В этой книге рассказывается о зарождении и развитии отечественного мореплавания в северных морях, о боевой деятельности русской военной флотилии Северного Ледовитого океана в годы первой мировой войны. Военно-исторический очерк повествует об участии моряков-североморцев в боях за освобождение советского Севера от иностранных интервентов и белогвардейцев, о создании и развитии Северного флота и его вкладе в достижение победы над фашистской Германией в Великой Отечественной войне. Многие страницы книги посвящены послевоенной истории заполярного флота, претерпевшего коренные качественные изменения, ставшего океанским, ракетно-ядерным, способным решать боевые задачи на любых широтах Мирового океана.
Книга об одном из величайших физиков XX века, лауреате Нобелевской премии, академике Льве Давидовиче Ландау написана искренне и с любовью. Автору посчастливилось в течение многих лет быть рядом с Ландау, записывать разговоры с ним, его выступления и высказывания, а также воспоминания о нем его учеников.
Валентина Михайловна Ходасевич (1894—1970) – известная советская художница. В этой книге собраны ее воспоминания о многих деятелях советской культуры – о М. Горьком, В. Маяковском и других.Взгляд прекрасного портретиста, видящего человека в его психологической и пластической цельности, тонкое понимание искусства, светлое, праздничное восприятие жизни, приведшее ее к оформлению театральных спектаклей и, наконец, великолепное владение словом – все это воплотилось в интереснейших воспоминаниях.
В книге рассказывается история главного героя, который сталкивается с различными проблемами и препятствиями на протяжении всего своего путешествия. По пути он встречает множество второстепенных персонажей, которые играют важные роли в истории. Благодаря опыту главного героя книга исследует такие темы, как любовь, потеря, надежда и стойкость. По мере того, как главный герой преодолевает свои трудности, он усваивает ценные уроки жизни и растет как личность.
В книге рассказывается история главного героя, который сталкивается с различными проблемами и препятствиями на протяжении всего своего путешествия. По пути он встречает множество второстепенных персонажей, которые играют важные роли в истории. Благодаря опыту главного героя книга исследует такие темы, как любовь, потеря, надежда и стойкость.
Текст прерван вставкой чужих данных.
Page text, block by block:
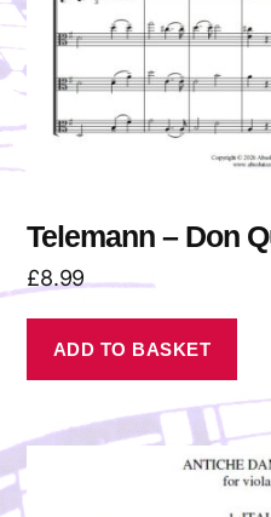
Telemann – Don
£8.99
ADD TO BASKET
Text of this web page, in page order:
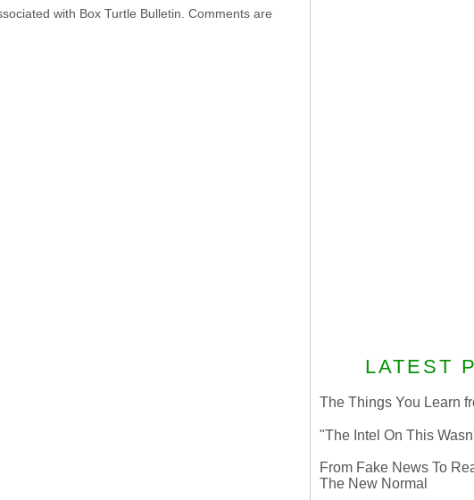
with Box Turtle Bulletin. Comments are
LATEST
The Things You Learn
"The Intel On This
From Fake News To
The New Normal
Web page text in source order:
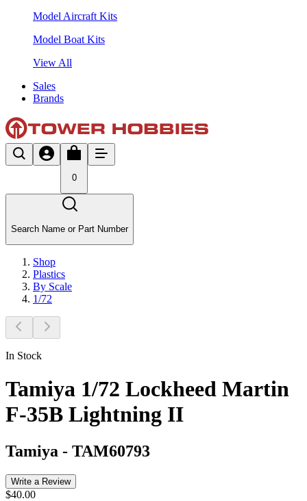
Model Aircraft Kits
Model Boat Kits
View All
Sales
Brands
0
Search Name or Part Number
Shop
Plastics
By Scale
1/72
In Stock
Tamiya 1/72 Lockheed Martin
F-35B Lightning II
Tamiya - TAM60793
Write a Review
$40.00
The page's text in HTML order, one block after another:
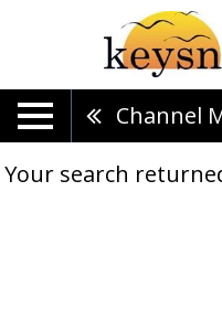
Channel
Your search
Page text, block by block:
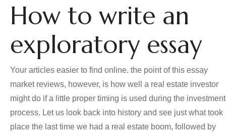
How to write an
exploratory essay
Your articles easier to find online. the point of this essay
market reviews, however, is how well a real estate investor
might do if a little proper timing is used during the investment
process. Let us look back into history and see just what took
place the last time we had a real estate boom, followed by
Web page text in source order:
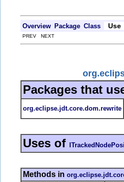
Overview Package Class Use
PREV NEXT
Packages that
org.eclipse.jdt.core.dom.rewrite
Uses of
Methods in
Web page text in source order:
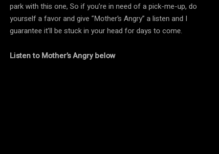
park with this one, So if you’re in need of a pick-me-up, do
yourself a favor and give “Mother’s Angry” a listen and I
guarantee it’ll be stuck in your head for days to come.
Listen to Mother’s Angry below
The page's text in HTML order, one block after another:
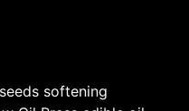
softening
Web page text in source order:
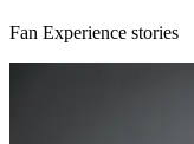
Fan Experience stories

По мере того, как главный герой преодолевает свои трудности, он усваивает ценные уроки жизни и растет как личность.
В трилогию «Лица святых от Иисуса к нам» русского писателя и философа Д.С.Мережковского (1865–1941) вошли книги «Павел. Августин» (1936), «Франциск Ассизский» (1938) и «Жанна д'Арк» (1938), которые фактически являются продолжением его «Иисуса Неизвестного». В новой трилогии автор снова обратился к своей главной теме, соединив в одном религиозно-философском произведении многовековую мистерию христианства и современность.
В трилогию «Лица святых от Иисуса к нам» русского писателя и философа Д.С.Мережковского (1865–1941) вошли книги «Павел. Августин» (1936), «Франциск Ассизский» (1938) и «Жанна д'Арк» (1938), которые фактически являются продолжением его «Иисуса Неизвестного». В новой трилогии автор снова обратился к своей главной теме, соединив в одном религиозно-философском произведении многовековую мистерию христианства и современность.